GameWatcher selects some game demo highlights in the Steam Detective Fest.
The Steam Detective Fest celebrates sleuthing in all its forms. Digital deduction, crime-solving capers, and ink-black investigations abound as we get discounts on the greatest examples of the sub-genre and demos for interesting new detective games coming to us in the near future.
We thought we’d take a look at what’s out there, and put across our case for some highlights among the many demos featured.
Steam Detective Fest Demo Highlights
Here are GameWatcher’s pick of demos for new and upcoming detective-themed games in the Steam Detective Fest. Some demos will only be available until the fest finishes on January 19, so try as many as you can before then!
The Enigma Cases
The co-op social experience has been thriving on PC in recent times, so solving crimes with your pals in Red Axe Games’ The Enigma Cases seems like it could be another winner.
Players will visit a variety of crime scenes, look for all the evidence they can find, and then decide what the outcome should be. There will be all sorts of investigating to do, too, with forensics, interrogations, and video evidence among the things you can collectively sort through to solve the crimes.
The Early Access release is due around Q2 2026.
The Granny Detective Society
The most famous silver-haired sleuth of all time is inarguably Agatha Christie’s Miss Marple, so it’s surprising that there aren’t more games based around an elderly female investigator.
Well, Team Empreintes’s The Granny Detective Society looks to (sort of) remedy that with a curious retired anthropomorphic mouse named Madeleine, who gets embroiled in neighborhood mysteries from the comfort of her office window.
The full game will be released in 2026.
Obsidian Moon
If there’s a kind of detective game I like most, it’s probably horror-themed ones, but throw in some noir as well and you have my full attention.
Lost Cabinet Games’ Obsidian Moon blends just those things in its text-based detective adventure that’s drenched in 1930s noir and cosmic horror dread.
The game sees players investigating 10 murder cases that are tied to a larger plot involving a sinister cult. Using 1930s tools, the cases can be examined via forensics, interrogation, criminal records, and more.

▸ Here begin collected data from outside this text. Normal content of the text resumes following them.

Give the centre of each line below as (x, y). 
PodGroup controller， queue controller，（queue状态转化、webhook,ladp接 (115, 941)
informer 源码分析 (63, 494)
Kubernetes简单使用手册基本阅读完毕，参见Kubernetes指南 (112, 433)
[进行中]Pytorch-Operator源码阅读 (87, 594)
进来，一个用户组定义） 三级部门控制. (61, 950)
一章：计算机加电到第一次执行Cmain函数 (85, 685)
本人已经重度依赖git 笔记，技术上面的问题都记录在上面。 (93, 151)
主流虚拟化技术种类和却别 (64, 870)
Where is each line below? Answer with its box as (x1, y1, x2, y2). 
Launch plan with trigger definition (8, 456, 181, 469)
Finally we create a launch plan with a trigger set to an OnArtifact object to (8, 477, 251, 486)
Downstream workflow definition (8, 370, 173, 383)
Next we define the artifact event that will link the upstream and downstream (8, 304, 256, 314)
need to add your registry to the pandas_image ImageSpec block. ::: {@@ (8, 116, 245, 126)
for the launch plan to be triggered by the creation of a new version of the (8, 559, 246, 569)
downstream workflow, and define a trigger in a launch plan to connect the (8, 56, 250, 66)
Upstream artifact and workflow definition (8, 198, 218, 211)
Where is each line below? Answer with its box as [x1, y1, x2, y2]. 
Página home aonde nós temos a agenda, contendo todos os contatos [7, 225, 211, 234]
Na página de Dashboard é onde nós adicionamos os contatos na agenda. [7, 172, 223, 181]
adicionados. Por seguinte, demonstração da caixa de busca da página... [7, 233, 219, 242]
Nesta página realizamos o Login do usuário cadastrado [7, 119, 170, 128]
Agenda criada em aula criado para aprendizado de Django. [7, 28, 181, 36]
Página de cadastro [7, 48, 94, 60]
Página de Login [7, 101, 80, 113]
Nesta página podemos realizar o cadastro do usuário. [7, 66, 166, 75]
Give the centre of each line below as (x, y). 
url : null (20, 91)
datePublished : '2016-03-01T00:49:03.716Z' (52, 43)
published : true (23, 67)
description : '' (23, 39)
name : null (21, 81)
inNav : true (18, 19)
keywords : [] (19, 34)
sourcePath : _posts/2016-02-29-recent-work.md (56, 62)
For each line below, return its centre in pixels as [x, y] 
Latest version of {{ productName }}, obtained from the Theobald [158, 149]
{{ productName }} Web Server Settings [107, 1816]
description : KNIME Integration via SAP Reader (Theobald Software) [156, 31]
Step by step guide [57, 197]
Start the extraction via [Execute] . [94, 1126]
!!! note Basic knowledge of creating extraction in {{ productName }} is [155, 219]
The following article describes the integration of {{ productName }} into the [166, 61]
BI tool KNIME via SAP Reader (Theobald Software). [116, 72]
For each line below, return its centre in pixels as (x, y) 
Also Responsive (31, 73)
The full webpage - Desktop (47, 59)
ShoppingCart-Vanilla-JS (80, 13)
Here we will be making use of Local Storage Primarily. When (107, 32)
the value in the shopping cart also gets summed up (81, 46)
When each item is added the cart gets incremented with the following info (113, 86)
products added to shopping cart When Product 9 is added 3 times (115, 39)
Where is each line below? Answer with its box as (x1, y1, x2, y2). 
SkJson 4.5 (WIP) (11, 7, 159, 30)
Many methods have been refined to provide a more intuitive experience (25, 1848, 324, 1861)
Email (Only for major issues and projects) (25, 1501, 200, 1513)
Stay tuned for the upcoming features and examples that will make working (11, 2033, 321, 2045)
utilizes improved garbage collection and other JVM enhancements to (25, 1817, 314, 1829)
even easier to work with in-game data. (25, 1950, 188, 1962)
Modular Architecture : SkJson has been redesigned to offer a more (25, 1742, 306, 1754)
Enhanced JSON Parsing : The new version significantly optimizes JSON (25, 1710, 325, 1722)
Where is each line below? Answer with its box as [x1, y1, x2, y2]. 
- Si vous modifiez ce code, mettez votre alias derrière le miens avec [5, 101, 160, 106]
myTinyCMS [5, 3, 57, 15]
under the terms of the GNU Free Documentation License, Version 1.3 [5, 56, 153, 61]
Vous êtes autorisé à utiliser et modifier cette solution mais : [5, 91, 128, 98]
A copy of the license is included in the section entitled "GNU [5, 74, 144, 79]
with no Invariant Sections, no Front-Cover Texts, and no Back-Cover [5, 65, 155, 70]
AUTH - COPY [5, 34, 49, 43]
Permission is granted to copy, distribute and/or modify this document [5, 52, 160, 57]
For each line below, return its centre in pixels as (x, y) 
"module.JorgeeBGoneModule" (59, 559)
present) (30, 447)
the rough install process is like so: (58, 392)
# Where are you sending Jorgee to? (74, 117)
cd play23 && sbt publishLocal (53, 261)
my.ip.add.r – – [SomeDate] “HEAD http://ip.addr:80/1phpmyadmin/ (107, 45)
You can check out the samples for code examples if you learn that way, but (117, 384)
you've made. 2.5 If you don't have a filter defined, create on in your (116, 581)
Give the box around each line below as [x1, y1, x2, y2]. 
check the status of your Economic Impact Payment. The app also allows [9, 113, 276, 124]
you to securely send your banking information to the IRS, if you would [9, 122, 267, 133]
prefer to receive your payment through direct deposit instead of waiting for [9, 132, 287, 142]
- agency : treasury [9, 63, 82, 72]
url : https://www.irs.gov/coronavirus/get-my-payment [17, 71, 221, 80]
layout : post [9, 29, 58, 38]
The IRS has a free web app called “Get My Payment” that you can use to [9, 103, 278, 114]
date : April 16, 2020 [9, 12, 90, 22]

There’s no set release date at this time.
The Occultist
Yes, more occult-based investigations for you in the first-person narrative thriller The Occultist from Daloar and Daedalic Entertainment.
In The Occultist, we play as paranormal investigator Alan Rebels, who travels to the seemingly abandoned GodStone island in Britain insearch of his father. There he’ll come up against all manner of occult madness and encounter supernatural entities.
The Occultist is out in 2026.
The Big Hollow: 1982
Back to the more grounded, and unpleasant, world of serial killings, Krams Design is bringing a compact crime solver to the table this year with The Big Hollow: 1982.
In the demo, you get to play the first hour as Desmond, a student of criminal profiling at the FBI who must help solve a criminal case in a small community in the American South.
The developer describes it as a mixture of The Case of the Golden Idol and The Silence of the Lambs. The demo certainly has some of that flavour.
Dance, Dance Detective!
Not all detective games have to be po-faced, grim murder mysteries. So a detective game with a goofy premise is wholly welcome.
Enter Blue Tango Street’s Dance, Dance Detective! In this pixel art game, players are put into the dance shoes of an undercover sleuth posing as a dance teacher on a cruise ship that is filled with a wide array of daffy murder suspects.
The idea is that by creating specific choreographies, protagonist detective Dan Burning can deduce the murderer’s identity on the dance floor, as they waltz, tango, and cha-cha on the high seas.
The demo is a proof of concept, but it’s a very good one for establishing the style and tone of what could be a wonderfully daft adventure. Naturally, that means this is a way off from being a full game.